If your carrier non-renews, you face a choice: let coverage lapse and pay a higher rate when you reinstate, or buy a non-owner SR-22 policy to maintain continuous coverage during the 30-day suspension and transition to a standard policy with vehicle coverage when your restricted license is granted. Non-owner policies cost $40–$75 per month and satisfy the SR-22 requirement without insuring a specific vehicle. This prevents a coverage gap that would trigger an additional suspension for failure to maintain required insurance.

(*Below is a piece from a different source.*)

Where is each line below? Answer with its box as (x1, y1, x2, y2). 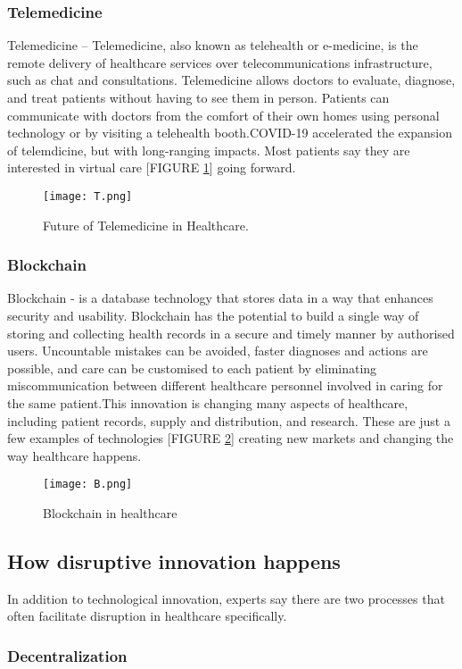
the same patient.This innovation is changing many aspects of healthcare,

The reinstatement process after the 30-day suspension requires proof of SR-22 filing on file with Idaho Transportation Department before you can apply for a restricted license. If you waited until day 30 to request SR-22 filing, your carrier submits it electronically but ITD processing adds 1–3 business days before it shows in their system. Plan SR-22 filing for day 25–28 of your suspension so it posts before your restricted license eligibility date.
Idaho SR-22 Filing Period
3 years
Idaho requires SR-22 filing for three years from the date of conviction, not the date you file. If you delay filing by six months, you still owe three years from conviction—the clock does not restart. Any lapse in coverage during the three-year period triggers suspension and restarts the SR-22 requirement from the lapse date.
Idaho Code § 18-8005
When Shopping Actually Saves Money
Shopping carriers before you file SR-22 saves the most money in two scenarios: you're under 30 and currently insured with a standard-tier carrier, or you're over 50 and your current carrier quoted above $270 per month. Drivers under 30 almost always pay less with a non-standard carrier because standard carriers apply the steepest surcharges to young high-risk drivers. Drivers over 50 often find Progressive or Geico competitive because these carriers price age and DUI risk more favorably than pure non-standard carriers.
Once you file SR-22 with a carrier, switching requires the new carrier to file a new SR-22 and the old carrier to file an SR-26 cancellation notice with Idaho Transportation Department. The gap between cancellation and new filing—even if it's the same day—can trigger an administrative suspension if ITD processes the SR-26 before the new SR-22 posts. To avoid this, coordinate the switch: have the new carrier file SR-22 first, confirm it posted with ITD (call 208-334-8000 and verify), then cancel the old policy. Never cancel first.
What You Do Right Now
Request quotes from at least three carriers before filing SR-22: one non-standard specialist (Bristol West, Dairyland, or GAINSCO), one mid-tier carrier (Progressive or Geico), and your current carrier if they haven't non-renewed you. Tell each carrier you need SR-22 filing for a first-offense DUI in Idaho with a conviction date you provide. Ask for the monthly premium including the SR-22 fee, the total due at binding, and whether they require payment in full or offer monthly installments.
Compare the quotes on monthly cost, not six-month premium, because your budget during reinstatement is month-to-month. Choose the lowest monthly rate that offers electronic SR-22 filing (all major carriers do; some small independents still file by mail, adding 5–10 days). Bind coverage, pay the initial premium, and confirm with the carrier that they filed SR-22 electronically with Idaho Transportation Department. Save the SR-22 certificate they send you—you'll need it for your restricted license application and reinstatement after the three-year period ends.